A ciência geográfica e a compreensão materialista da realidade me possibilitaram o acesso ao conhecimento, diferente da grande maioria do povo brasileiro que é condicionada à ignorância sobre o mito da seca. Na maior parte do município de São Caitano, especificamente na zona rural, onde eu nasci e morei até os meus 19 anos, há irregularidades das precipitações anuais; a chuva faz uma assimetria por lá: aqui chove, ali, não. Devido a origem camponesa, isso me levou a ser uma pesquisadora do problema agrário, especificamente, o nordestino, em busca de respostas para os meus porquês. Como resultado, discuti a problemática da seca (do acesso à terra e à água) no meus livros A renda fundiária na transposição do Rio São Francisco” (2021), publicado pela editora índica,  e A Jitirina Poética (2023), pela editora Toma Aí Um Poema. Senti-me realizada em poder dar, por ora, esta contribuição ao meu povo.

Segue algumas citações dos livros: 

A transposição do “Velho Chico”, 

Tão esperada que imensa fosse

Revisitou a história do Brasil desde Dom Pedro II,

Em vários momentos políticos ela foi a salvação

Uma enganação! 

Passaram-se 100 anos e nada! 

Viu?! Negócio de rosca!

O lema sertanejo: “SÓ PLANTO SE CHOVER AMANHÃ!”

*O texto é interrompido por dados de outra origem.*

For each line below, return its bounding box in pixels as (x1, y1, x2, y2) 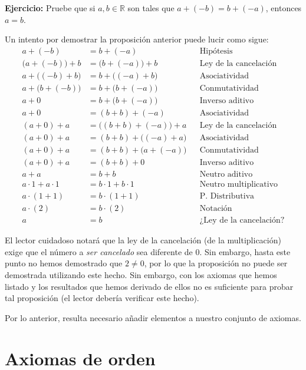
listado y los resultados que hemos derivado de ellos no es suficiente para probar (5, 280, 294, 292)
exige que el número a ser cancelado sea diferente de (5, 245, 193, 257)
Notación (199, 204, 232, 213)
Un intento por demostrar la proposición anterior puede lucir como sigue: (5, 33, 269, 45)
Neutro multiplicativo (199, 180, 278, 189)
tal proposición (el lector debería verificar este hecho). (5, 292, 199, 304)
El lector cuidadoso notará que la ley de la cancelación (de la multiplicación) (5, 234, 281, 246)
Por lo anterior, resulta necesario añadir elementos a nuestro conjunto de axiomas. (5, 311, 301, 323)
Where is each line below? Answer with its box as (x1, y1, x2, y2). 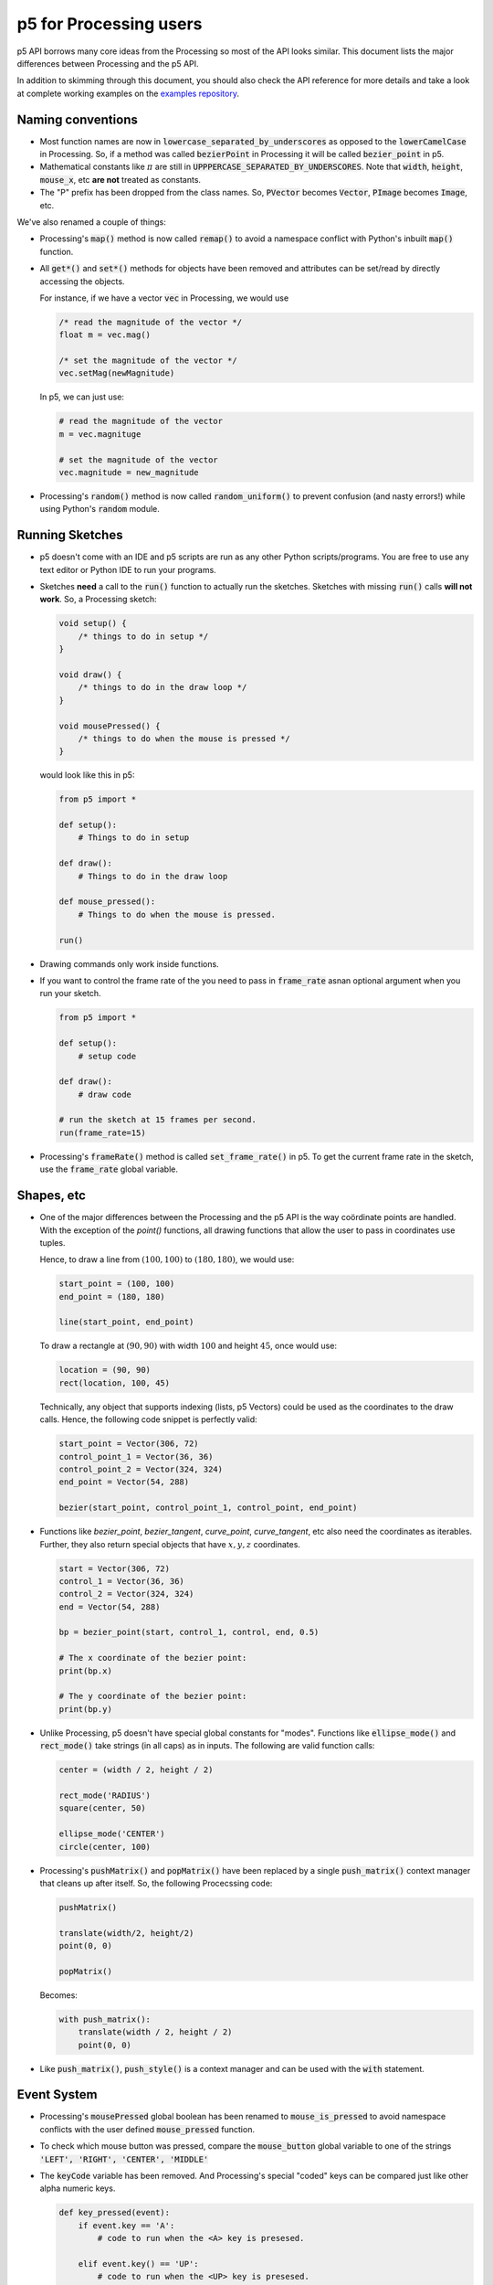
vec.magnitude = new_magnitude (58, 467, 200, 477)
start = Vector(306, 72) (58, 1563, 171, 1574)
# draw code (78, 1089, 132, 1100)
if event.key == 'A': (78, 2220, 175, 2230)
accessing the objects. (39, 275, 125, 287)
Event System (16, 2087, 98, 2102)
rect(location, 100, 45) (58, 1377, 171, 1388)
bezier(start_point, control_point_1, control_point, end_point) (58, 1503, 358, 1513)

Assim, noticiou-se o mito da seca no Nordeste 

(MELO, 2023, p. 52).

A alimentação era um pouco complicado. Porque não tinha água no Rio Paraíba e você ia levando como desce. Como desce. Para enfrentar as dificuldades que sempre existiu na vida como nordestino, do agricultor. Mas a gente mora em um lugar ainda muito bom. Porque tem esse rio, né. Basta colocar uma cheia que fica de cinco a seis meses trabalhando. TRECHOS DE ENTREVISTA (MELO, 2021, p. 230). 

Essa realidade apresentada por um camponês do Alto Paraíba, no trecho da entrevista que foi apresentado logo acima, se percebe que na região do cariri os camponeses que moram nas margens dos rios intermitentes têm um tempo limitado para desenvolver a produção agrícola durante o período das chuvas. Quando se prolongavam os períodos das estiagens, não tinha como produzir da mesma forma. Claro, considerando, esse histórico é antes de chegar a água da transposição do Rio São Francisco, no Rio Paraíba, no ano de 2017.

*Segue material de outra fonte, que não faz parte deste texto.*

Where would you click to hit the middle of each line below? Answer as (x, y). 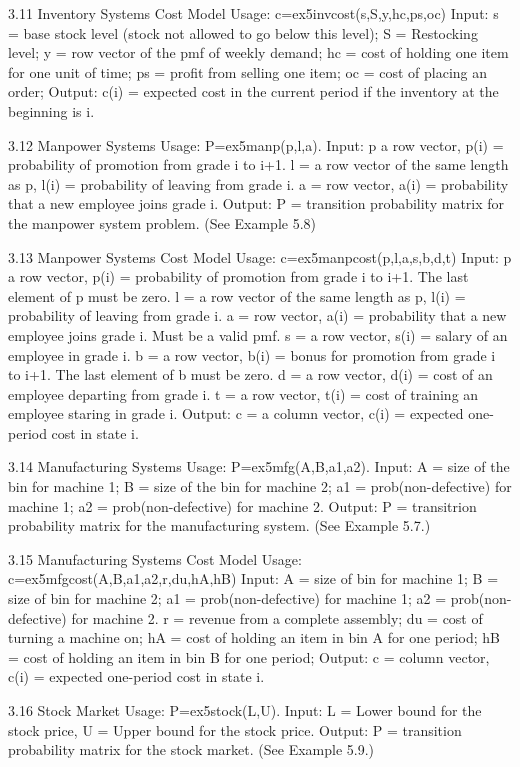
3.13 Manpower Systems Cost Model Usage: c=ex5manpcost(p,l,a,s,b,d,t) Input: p (260, 256)
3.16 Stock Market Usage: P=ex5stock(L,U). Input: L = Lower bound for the (245, 710)
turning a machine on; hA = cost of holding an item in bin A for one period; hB (254, 637)
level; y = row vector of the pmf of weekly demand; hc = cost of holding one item (258, 52)
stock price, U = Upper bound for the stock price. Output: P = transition (235, 729)
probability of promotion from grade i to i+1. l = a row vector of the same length (258, 164)
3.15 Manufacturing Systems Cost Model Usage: (155, 558)
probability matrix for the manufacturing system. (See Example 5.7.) (219, 525)
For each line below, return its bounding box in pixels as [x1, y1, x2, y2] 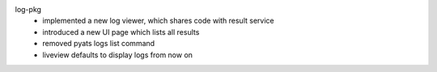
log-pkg [15, 5, 42, 14]
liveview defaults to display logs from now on [42, 49, 193, 60]
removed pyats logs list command [42, 39, 155, 49]
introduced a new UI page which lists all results [42, 27, 200, 36]
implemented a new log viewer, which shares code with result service [42, 16, 274, 26]
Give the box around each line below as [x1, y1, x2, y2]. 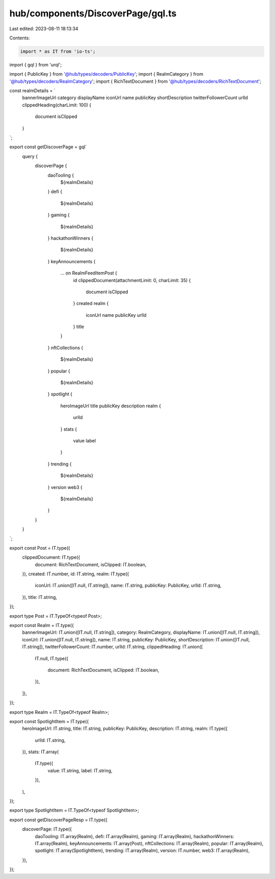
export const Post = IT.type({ [9, 545, 71, 551]
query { [22, 153, 38, 159]
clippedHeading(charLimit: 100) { [22, 102, 92, 108]
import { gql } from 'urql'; [9, 61, 62, 67]
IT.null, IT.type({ [35, 655, 69, 661]
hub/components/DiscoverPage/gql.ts [9, 8, 177, 19]
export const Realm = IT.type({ [9, 622, 74, 628]
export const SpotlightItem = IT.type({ [9, 718, 89, 724]

Lembrando: a quantidade de medida do hectare da propriedade da terra, capital variável despendido, aliado ao fator localização, será determinante para dizer o quanto uma pessoa (ou família) sofrerá com os prejuízos de uma seca no Nordeste brasileiro.

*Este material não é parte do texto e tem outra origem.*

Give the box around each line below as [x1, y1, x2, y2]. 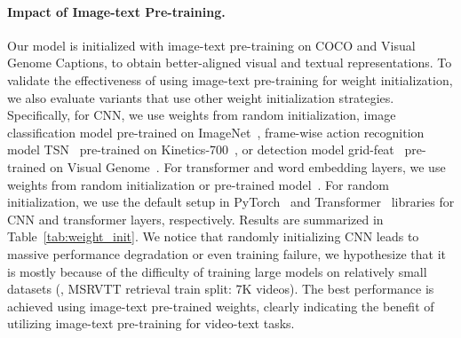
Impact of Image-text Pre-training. [7, 2, 226, 20]
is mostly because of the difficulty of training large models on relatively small [7, 262, 427, 280]
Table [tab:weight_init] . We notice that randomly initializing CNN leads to [7, 227, 419, 246]
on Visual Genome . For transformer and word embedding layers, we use [50, 157, 446, 176]
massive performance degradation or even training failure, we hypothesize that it [7, 244, 446, 263]
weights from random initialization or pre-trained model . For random [7, 175, 389, 193]
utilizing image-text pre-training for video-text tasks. [7, 314, 295, 333]
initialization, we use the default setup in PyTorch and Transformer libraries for [7, 193, 455, 211]

É bom ficar claro algumas questões aqui, se uma pessoa tiver uma propriedade nas margens dos rios e condições financeiras para investimento os prejuízos são menores. Para aqueles que moram distante dos rios, a situação é mais dramática. Ao ter capital e podendo ser aplicado corretamente, considerando a singularidade de cada local, vence diversas barreiras de localização. Quando não, a geografia termina atrapalhando um pouco a vida do povo. Talvez, por isso, se criou o mito de que é necessário “derrubar o Planalto da Borborema”, como se o fator fosse somente o físico, sabemos que não é. Sendo assim, na Zona da Mata nordestina, os camponeses não seriam pobres, mesmo tendo uma localização e fertilidade a seu favor, assim, como a precipitação, maiores e bem distribuídas no ano todo. Mas o que impede, então, o desenvolvimento do campo na Zona da Mata, o não acesso à terra. Desse modo, se percebe que o fenômeno da seca se esbarra na monopolização da propriedade privada da terra e da água.


Esse texto expressa a opinião do autor.